_Aim of the task_:
From the records below, extract all the text exactly and leave the images behind.

_Input records_:
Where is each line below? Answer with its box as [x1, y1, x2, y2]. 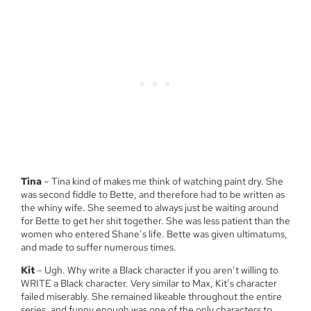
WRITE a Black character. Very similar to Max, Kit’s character [21, 277, 277, 290]
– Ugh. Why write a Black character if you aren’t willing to [35, 264, 278, 277]
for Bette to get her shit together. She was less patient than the [21, 214, 290, 227]
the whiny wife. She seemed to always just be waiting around [21, 201, 278, 214]
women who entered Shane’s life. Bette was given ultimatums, [21, 227, 287, 240]
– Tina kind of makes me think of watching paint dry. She [44, 174, 283, 187]
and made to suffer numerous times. [21, 240, 176, 253]
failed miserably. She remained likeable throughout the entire [21, 290, 282, 303]
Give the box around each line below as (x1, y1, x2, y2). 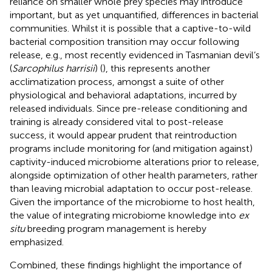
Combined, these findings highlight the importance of (10, 259, 242, 271)
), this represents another (103, 62, 210, 74)
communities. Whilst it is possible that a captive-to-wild (10, 22, 251, 34)
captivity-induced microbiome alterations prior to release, (10, 155, 259, 168)
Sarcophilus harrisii (12, 62, 95, 74)
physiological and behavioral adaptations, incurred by (10, 89, 237, 101)
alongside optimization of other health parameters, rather (10, 169, 257, 181)
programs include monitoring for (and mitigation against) (10, 142, 253, 154)
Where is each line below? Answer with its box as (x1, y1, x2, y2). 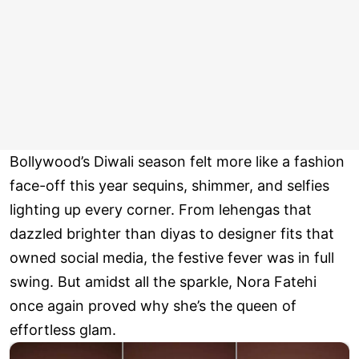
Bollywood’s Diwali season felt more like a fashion (10, 153, 345, 171)
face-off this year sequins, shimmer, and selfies (10, 177, 329, 195)
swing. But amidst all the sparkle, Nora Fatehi (10, 273, 317, 291)
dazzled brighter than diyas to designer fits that (10, 225, 334, 243)
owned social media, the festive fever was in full (10, 249, 334, 267)
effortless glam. (10, 321, 116, 339)
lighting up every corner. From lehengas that (10, 201, 312, 219)
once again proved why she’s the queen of (10, 297, 296, 315)
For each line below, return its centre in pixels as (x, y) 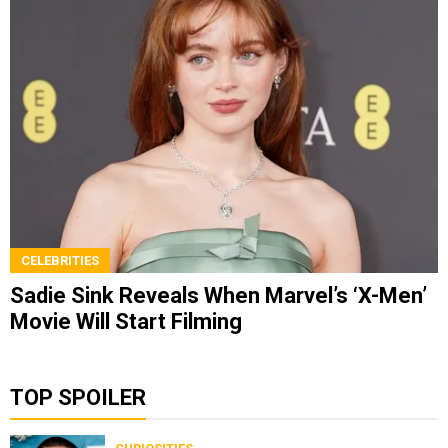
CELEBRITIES (60, 260)
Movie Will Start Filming (126, 321)
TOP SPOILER (78, 397)
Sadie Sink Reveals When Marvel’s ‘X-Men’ (218, 295)
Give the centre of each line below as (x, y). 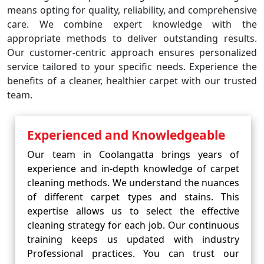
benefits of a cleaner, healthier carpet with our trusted (132, 81)
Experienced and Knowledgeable (126, 135)
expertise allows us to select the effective (133, 211)
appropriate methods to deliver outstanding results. (132, 38)
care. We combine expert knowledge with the (132, 24)
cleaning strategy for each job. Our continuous (133, 225)
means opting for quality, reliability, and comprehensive (132, 10)
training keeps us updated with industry (133, 239)
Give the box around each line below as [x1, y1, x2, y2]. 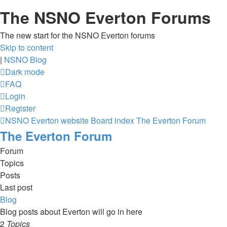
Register [5, 102, 35, 114]
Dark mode [5, 66, 45, 78]
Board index [91, 115, 134, 126]
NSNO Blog [4, 54, 47, 65]
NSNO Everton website [5, 115, 89, 126]
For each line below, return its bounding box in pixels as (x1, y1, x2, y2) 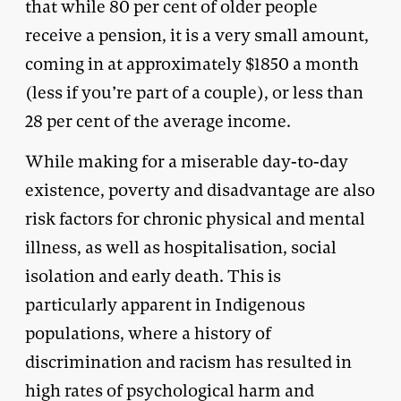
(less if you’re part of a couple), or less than (25, 81, 363, 104)
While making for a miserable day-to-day (25, 149, 348, 173)
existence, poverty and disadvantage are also (25, 178, 375, 201)
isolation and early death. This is (25, 264, 281, 287)
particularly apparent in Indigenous (25, 293, 305, 316)
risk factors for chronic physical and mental (25, 207, 365, 230)
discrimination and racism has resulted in (25, 350, 352, 373)
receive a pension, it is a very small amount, (25, 23, 369, 47)
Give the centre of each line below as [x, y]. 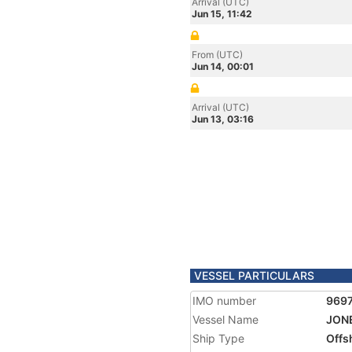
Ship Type [218, 338]
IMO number [224, 301]
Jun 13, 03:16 [223, 119]
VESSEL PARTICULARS [254, 275]
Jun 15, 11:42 [222, 14]
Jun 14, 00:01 [223, 66]
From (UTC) [217, 55]
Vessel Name [225, 319]
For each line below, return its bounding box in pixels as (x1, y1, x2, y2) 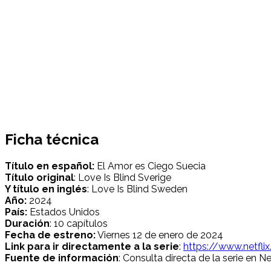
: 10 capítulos (50, 217, 108, 229)
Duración (5, 217, 50, 229)
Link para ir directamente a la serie (5, 240, 179, 252)
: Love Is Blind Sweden (87, 183, 188, 195)
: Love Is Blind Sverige (74, 171, 171, 183)
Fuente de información (5, 252, 119, 264)
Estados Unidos (27, 206, 100, 218)
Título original (5, 171, 74, 183)
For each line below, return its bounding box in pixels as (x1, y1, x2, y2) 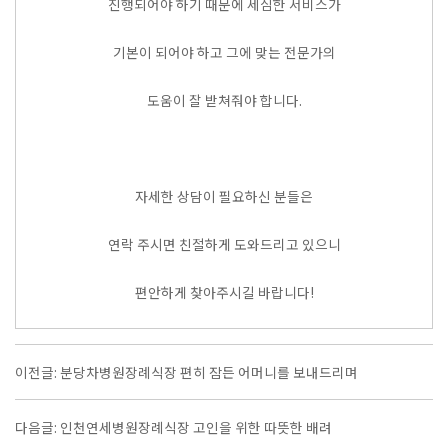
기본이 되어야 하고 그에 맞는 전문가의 (112, 42, 336, 63)
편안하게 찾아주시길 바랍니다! (134, 282, 314, 303)
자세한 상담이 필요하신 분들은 (135, 186, 313, 207)
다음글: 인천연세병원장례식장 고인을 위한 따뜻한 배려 (15, 417, 332, 438)
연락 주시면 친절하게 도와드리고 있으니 (107, 234, 341, 255)
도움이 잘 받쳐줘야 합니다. (146, 90, 302, 111)
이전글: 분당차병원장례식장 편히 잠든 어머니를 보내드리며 (15, 362, 358, 383)
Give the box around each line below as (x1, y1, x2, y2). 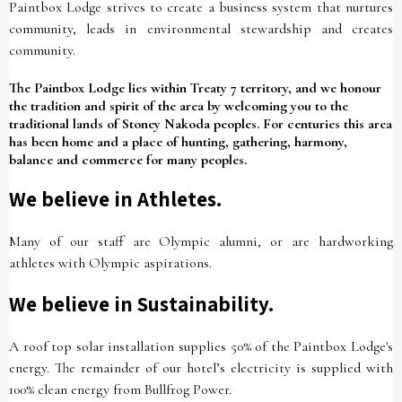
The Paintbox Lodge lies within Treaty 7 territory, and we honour (9, 79, 381, 97)
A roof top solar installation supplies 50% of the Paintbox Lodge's (9, 337, 393, 355)
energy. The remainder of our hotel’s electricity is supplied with (9, 359, 393, 377)
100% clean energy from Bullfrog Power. (9, 380, 232, 398)
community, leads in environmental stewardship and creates (9, 20, 393, 38)
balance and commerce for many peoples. (9, 151, 247, 169)
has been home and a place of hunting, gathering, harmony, (9, 133, 347, 151)
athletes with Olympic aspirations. (9, 254, 212, 272)
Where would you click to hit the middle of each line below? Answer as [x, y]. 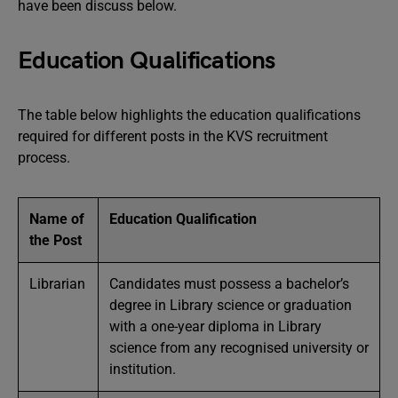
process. [44, 158]
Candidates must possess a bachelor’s [229, 284]
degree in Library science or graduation [231, 305]
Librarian [57, 284]
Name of [57, 219]
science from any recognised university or [239, 348]
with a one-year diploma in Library [215, 326]
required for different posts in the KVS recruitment [173, 136]
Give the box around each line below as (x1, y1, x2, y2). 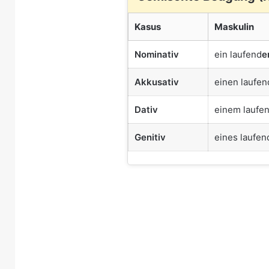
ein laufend (214, 48, 262, 60)
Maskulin (214, 20, 254, 32)
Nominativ (134, 48, 179, 60)
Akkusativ (134, 76, 179, 88)
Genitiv (134, 131, 166, 143)
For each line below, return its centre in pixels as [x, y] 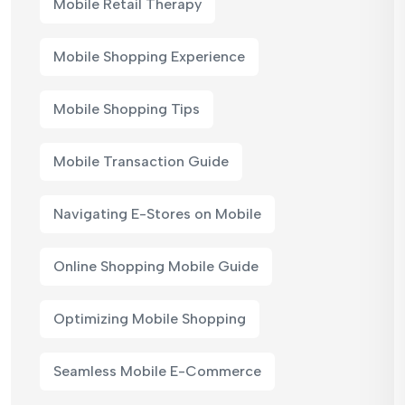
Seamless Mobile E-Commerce [157, 371]
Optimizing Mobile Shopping [150, 318]
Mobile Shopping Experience [149, 56]
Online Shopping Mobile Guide [156, 266]
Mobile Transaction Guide [141, 161]
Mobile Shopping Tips [127, 108]
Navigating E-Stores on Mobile [157, 213]
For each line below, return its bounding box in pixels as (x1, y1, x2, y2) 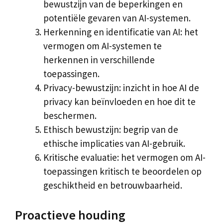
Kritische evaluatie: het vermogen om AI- (43, 151, 206, 163)
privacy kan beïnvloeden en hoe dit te (43, 96, 196, 108)
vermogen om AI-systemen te (43, 40, 162, 52)
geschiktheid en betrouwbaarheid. (43, 179, 182, 191)
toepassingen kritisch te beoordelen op (43, 165, 202, 177)
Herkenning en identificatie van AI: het (43, 26, 198, 38)
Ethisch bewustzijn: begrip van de (43, 123, 178, 135)
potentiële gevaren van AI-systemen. (43, 12, 191, 24)

_Your response_:
Where is each line below? Answer with its box as [x1, y1, x2, y2]. 
WRITE a Black character. Very similar to Max, Kit’s character [21, 277, 277, 290]
– Ugh. Why write a Black character if you aren’t willing to [35, 264, 278, 277]
for Bette to get her shit together. She was less patient than the [21, 214, 290, 227]
the whiny wife. She seemed to always just be waiting around [21, 201, 278, 214]
women who entered Shane’s life. Bette was given ultimatums, [21, 227, 287, 240]
– Tina kind of makes me think of watching paint dry. She [44, 174, 283, 187]
and made to suffer numerous times. [21, 240, 176, 253]
failed miserably. She remained likeable throughout the entire [21, 290, 282, 303]
Give the box around each line below as (x1, y1, x2, y2). 
Combined, these findings highlight the importance of (10, 259, 242, 271)
), this represents another (103, 62, 210, 74)
communities. Whilst it is possible that a captive-to-wild (10, 22, 251, 34)
captivity-induced microbiome alterations prior to release, (10, 155, 259, 168)
Sarcophilus harrisii (12, 62, 95, 74)
physiological and behavioral adaptations, incurred by (10, 89, 237, 101)
alongside optimization of other health parameters, rather (10, 169, 257, 181)
programs include monitoring for (and mitigation against) (10, 142, 253, 154)
Where is each line below? Answer with its box as (x1, y1, x2, y2). 
Bollywood’s Diwali season felt more like a fashion (10, 153, 345, 171)
face-off this year sequins, shimmer, and selfies (10, 177, 329, 195)
swing. But amidst all the sparkle, Nora Fatehi (10, 273, 317, 291)
dazzled brighter than diyas to designer fits that (10, 225, 334, 243)
owned social media, the festive fever was in full (10, 249, 334, 267)
effortless glam. (10, 321, 116, 339)
lighting up every corner. From lehengas that (10, 201, 312, 219)
once again proved why she’s the queen of (10, 297, 296, 315)
For each line below, return its centre in pixels as (x, y) 
CELEBRITIES (60, 260)
Movie Will Start Filming (126, 321)
TOP SPOILER (78, 397)
Sadie Sink Reveals When Marvel’s ‘X-Men’ (218, 295)
Give the centre of each line below as (x, y). 
benefits of a cleaner, healthier carpet with our trusted (132, 81)
Experienced and Knowledgeable (126, 135)
expertise allows us to select the effective (133, 211)
appropriate methods to deliver outstanding results. (132, 38)
care. We combine expert knowledge with the (132, 24)
cleaning strategy for each job. Our continuous (133, 225)
means opting for quality, reliability, and comprehensive (132, 10)
training keeps us updated with industry (133, 239)
Give the box around each line below as [x1, y1, x2, y2]. 
Register [5, 102, 35, 114]
Dark mode [5, 66, 45, 78]
Board index [91, 115, 134, 126]
NSNO Blog [4, 54, 47, 65]
NSNO Everton website [5, 115, 89, 126]
For each line below, return its bounding box in pixels as (x1, y1, x2, y2) 
(less if you’re part of a couple), or less than (25, 81, 363, 104)
While making for a miserable day-to-day (25, 149, 348, 173)
existence, poverty and disadvantage are also (25, 178, 375, 201)
isolation and early death. This is (25, 264, 281, 287)
particularly apparent in Indigenous (25, 293, 305, 316)
risk factors for chronic physical and mental (25, 207, 365, 230)
discrimination and racism has resulted in (25, 350, 352, 373)
receive a pension, it is a very small amount, (25, 23, 369, 47)
Give the centre of each line below as [x, y]. 
Ship Type [218, 338]
IMO number [224, 301]
Jun 13, 03:16 [223, 119]
VESSEL PARTICULARS [254, 275]
Jun 15, 11:42 [222, 14]
Jun 14, 00:01 [223, 66]
From (UTC) [217, 55]
Vessel Name [225, 319]
For each line below, return its bounding box in pixels as (x1, y1, x2, y2) 
: 10 capítulos (50, 217, 108, 229)
Duración (5, 217, 50, 229)
Link para ir directamente a la serie (5, 240, 179, 252)
: Love Is Blind Sweden (87, 183, 188, 195)
: Love Is Blind Sverige (74, 171, 171, 183)
Fuente de información (5, 252, 119, 264)
Estados Unidos (27, 206, 100, 218)
Título original (5, 171, 74, 183)
For each line below, return its bounding box in pixels as (x1, y1, x2, y2) 
기본이 되어야 하고 그에 맞는 전문가의 (112, 42, 336, 63)
편안하게 찾아주시길 바랍니다! (134, 282, 314, 303)
자세한 상담이 필요하신 분들은 (135, 186, 313, 207)
다음글: 인천연세병원장례식장 고인을 위한 따뜻한 배려 (15, 417, 332, 438)
연락 주시면 친절하게 도와드리고 있으니 (107, 234, 341, 255)
도움이 잘 받쳐줘야 합니다. (146, 90, 302, 111)
이전글: 분당차병원장례식장 편히 잠든 어머니를 보내드리며 (15, 362, 358, 383)
Give the box around each line below as (x1, y1, x2, y2). 
The Paintbox Lodge lies within Treaty 7 territory, and we honour (9, 79, 381, 97)
A roof top solar installation supplies 50% of the Paintbox Lodge's (9, 337, 393, 355)
energy. The remainder of our hotel’s electricity is supplied with (9, 359, 393, 377)
100% clean energy from Bullfrog Power. (9, 380, 232, 398)
community, leads in environmental stewardship and creates (9, 20, 393, 38)
balance and commerce for many peoples. (9, 151, 247, 169)
has been home and a place of hunting, gathering, harmony, (9, 133, 347, 151)
athletes with Olympic aspirations. (9, 254, 212, 272)
Where would you click to hit the middle of each line below? Answer as [x, y]. 
process. [44, 158]
Candidates must possess a bachelor’s [229, 284]
degree in Library science or graduation [231, 305]
Librarian [57, 284]
Name of [57, 219]
science from any recognised university or [239, 348]
with a one-year diploma in Library [215, 326]
required for different posts in the KVS recruitment [173, 136]
Give the box around each line below as (x1, y1, x2, y2). 
ein laufend (214, 48, 262, 60)
Maskulin (214, 20, 254, 32)
Nominativ (134, 48, 179, 60)
Akkusativ (134, 76, 179, 88)
Genitiv (134, 131, 166, 143)
For each line below, return its centre in pixels as [x, y] 
Seamless Mobile E-Commerce [157, 371]
Optimizing Mobile Shopping [150, 318]
Mobile Shopping Experience [149, 56]
Online Shopping Mobile Guide [156, 266]
Mobile Transaction Guide [141, 161]
Mobile Shopping Tips [127, 108]
Navigating E-Stores on Mobile [157, 213]
For each line below, return its bounding box in pixels as (x1, y1, x2, y2) 
Kritische evaluatie: het vermogen om AI- (43, 151, 206, 163)
privacy kan beïnvloeden en hoe dit te (43, 96, 196, 108)
vermogen om AI-systemen te (43, 40, 162, 52)
geschiktheid en betrouwbaarheid. (43, 179, 182, 191)
toepassingen kritisch te beoordelen op (43, 165, 202, 177)
Herkenning en identificatie van AI: het (43, 26, 198, 38)
Ethisch bewustzijn: begrip van de (43, 123, 178, 135)
potentiële gevaren van AI-systemen. (43, 12, 191, 24)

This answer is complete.